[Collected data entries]

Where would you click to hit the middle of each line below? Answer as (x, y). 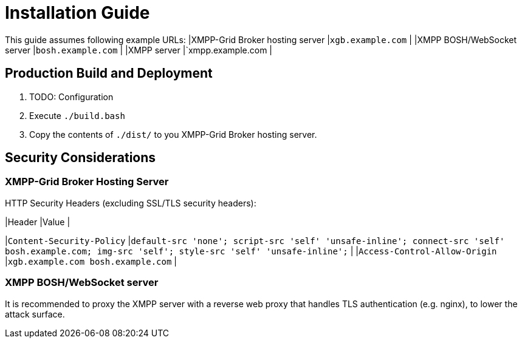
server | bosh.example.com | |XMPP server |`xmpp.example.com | (139, 50)
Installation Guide (77, 13)
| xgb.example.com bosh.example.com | (91, 261)
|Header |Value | (38, 222)
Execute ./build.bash (77, 115)
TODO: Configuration (71, 97)
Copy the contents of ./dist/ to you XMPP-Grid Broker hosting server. (173, 134)
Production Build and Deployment (109, 73)

### Requirement:
A word-for-word copy of the data above is needed, one that omits the pictures.

### Finished task:
Where would you click to hit the middle of each line below? Answer as (x, y). 
server | bosh.example.com | |XMPP server |`xmpp.example.com | (139, 50)
Installation Guide (77, 13)
| xgb.example.com bosh.example.com | (91, 261)
|Header |Value | (38, 222)
Execute ./build.bash (77, 115)
TODO: Configuration (71, 97)
Copy the contents of ./dist/ to you XMPP-Grid Broker hosting server. (173, 134)
Production Build and Deployment (109, 73)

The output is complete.